Just when the current crisis was resolved and they stepped out of the shadows, a police patrol happened by to interrupt their relief. Apparently they were engaged in an activity that was frowned upon by the keepers of order and a foot chase ensued, with the revelers splitting up like cockroaches discovered under a fruit basket. Just then the hour of midnight arrived and all the lights in the square began to go out as gang switches were thrown by zone of coverage, leaving the whole area dark as night. Harry had run as fast as he could in the dark, losing his associates and banging into the side of Lenin’s mausoleum on the side of the square that was dominated by the great wall of the Kremlin. The combination of the running and the banging caused Harry to get sick for the first time that night. He dragged himself around behind the mausoleum to rest and inadvertently found the place where it was apparently considered acceptable to relieve yourself after an evening of extended drinking. That is where Harry passed out the first time that night, or morning as it was then a new day.
Things became fuzzy then and Harry remembered being scared out of his wits when he awoke in the night and saw Lenin’s ghost step out of the mausoleum. The apparition was dressed in the classic grey officer’s hat with a red star in front and the long coat that were his trademarks in the good old days when he was sending people to labor camps and ordering summary executions. Harry tripped on something while backing away from the ghost and fell down, striking the granite slab he was on with the back of his head. By the time he rose up to run, the ghost had vanished and he stumbled out from behind the tomb and into the arms of a night watchman, who looked remarkably like Joseph Stalin.
After that Harry was taken to a police station where he was given a strong lecture in Russian about the dangers of drinking too much vodka and wandering aimlessly at night. Or that is what Harry interpreted the lecture to be about. But in the end they put him in a taxi and sent him back to the dock where the tour boats were tied up. He remembered pushing a fist full of Rubles at the cab driver when he pulled his sleeping body from the back seat and pushed him toward the gangplank of the nearest ship. Harry had staggered about the hallway of the boat until he found an open door and that was all he could piece together.

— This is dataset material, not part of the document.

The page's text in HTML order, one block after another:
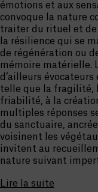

During the brief period of time it required for Harry to compile his memories, the woman and man had taken to not only shouting, but to pounding on the door of the bathroom. He could now hear other voices on the other side of the door and knew that they were undoubtedly planning how to breech his lair. He felt there was nothing to do now but to exit the room and claim that he was kidnapped or some other story that he would have to invent in the next few minutes. He managed to stand up in front of the full length mirror and stare at the apparition that he had become. The blood-shot eyes, bloody scalp, unkempt beard and hair, dirty and smelly clothes with authentic tears and blotches of unknown origin lent him a certain disenfranchised charm that he knew he could use to good effect on his potential captors. With that he took a pause in the infernal hammering on the door as his queue to exit the premises. He unlatched the bathroom door, threw it open and in his best English enquired. “Who the hell are you people and what have you done to me?”